Member of the Maryland Senate from the Carroll County district
- In office 1876–1880
- Preceded by: John K. Longwell
- Succeeded by: Henry Vanderford

Personal details
- Born: July 9, 1843 Providence, Rhode Island, U.S.
- Died: January 31, 1898 (aged 54) Myrtle Point, St. Mary's County, Maryland, U.S.
- Resting place: Green Mount Cemetery
- Party: Democratic
- Spouse: Mary Cornelia Read Carroll ​ ​(m. 1866)​
- Children: 5
- Education: Harvard Law School
- Alma mater: Lycée Saint-Louis
- Occupation: Politician; lawyer; farmer;

= James Fenner Lee =

American politician (1843–1898)

James Fenner Lee (July 9, 1843 – January 31, 1898) was an American politician from Maryland. He served as a member of the Maryland Senate, representing Carroll County from 1876 to 1880.

==Early life==
James Fenner Lee was born on July 9, 1843, in Providence, Rhode Island, to Sarah F. (née Mallett) and Stephen S. Lee. Shortly after his birth, the family moved to Baltimore, Maryland.
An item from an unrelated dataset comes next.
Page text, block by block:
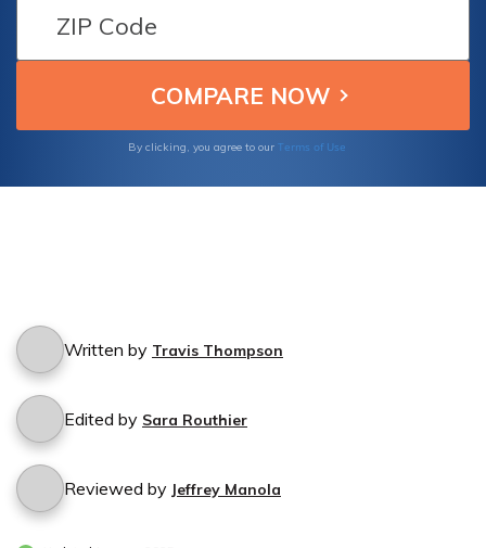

He was educated in Baltimore and attended a school in Switzerland. He graduated from the Lycée Saint-Louis in Paris. He returned to Baltimore and was a law student in the office of Brown & Brune. He attended Harvard Law School for a term and then was admitted to the bar.

==Career==
After his marriage, Lee was gifted a land and a farm in Carroll County by his parents. He published the Maryland Digest with his friend Jacob I. Cohen.

Lee was a Democrat. He was appointed by Governor James Black Groome as one of his aide-de-camps and was given the rank of colonel. He served as a member of the Maryland Senate, representing Carroll County from 1876 to 1880. He served as president pro tempore in his last term. He was chairman of the joint committee on printing. During his tenure, he helped endow 26 scholarships for the Western Maryland College. Afterward, he moved to Baltimore County and was appointed as Secretary of Legation, an envoy to the court in Vienna, Austria. He was the first envoy of the United States to the republic of Brazil. After serving in the role for eighteen months, he returned to his home in St. Mary's County in 1895.

==Personal life==
On June 25, 1866, Lee married Mary Cornelia (née Read) Carroll, widow of Albert Carroll, daughter of William George Read and granddaughter of John Eager Howard. They had five children, Arthur Fenner, James Fenner Jr., Sarah J., Stephen Howard and Sophia Howard.

Lee died on January 31, 1898, at his home in Myrtle Point, St. Mary's County. He was buried at Green Mount Cemetery in Baltimore.